[Start of Attachment]

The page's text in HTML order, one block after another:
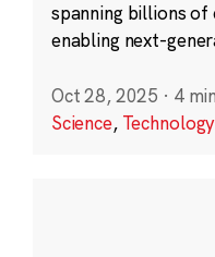
spanning billions
enabling next-
Oct 28, 2025 · 4
Science, Technology
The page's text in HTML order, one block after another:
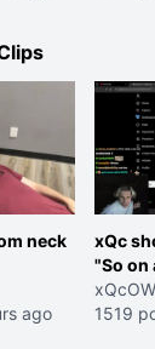
neck
ago
xQc
"So on
xQcOW
1519
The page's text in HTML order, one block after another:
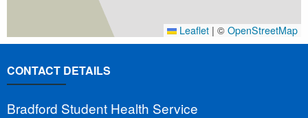
Leaflet | © OpenStreetMap
CONTACT DETAILS
Bradford Student Health Service

[End of Attachment]

→ **EXERCISE BRIEF**: Reproduce the entries above exactly, without images.

→ **SOLUTION**:
The page's text in HTML order, one block after another:
spanning billions
enabling next-
Oct 28, 2025 · 4
Science, Technology
The page's text in HTML order, one block after another:
neck
ago
xQc
"So on
xQcOW
1519
The page's text in HTML order, one block after another:
Leaflet | © OpenStreetMap
CONTACT DETAILS
Bradford Student Health Service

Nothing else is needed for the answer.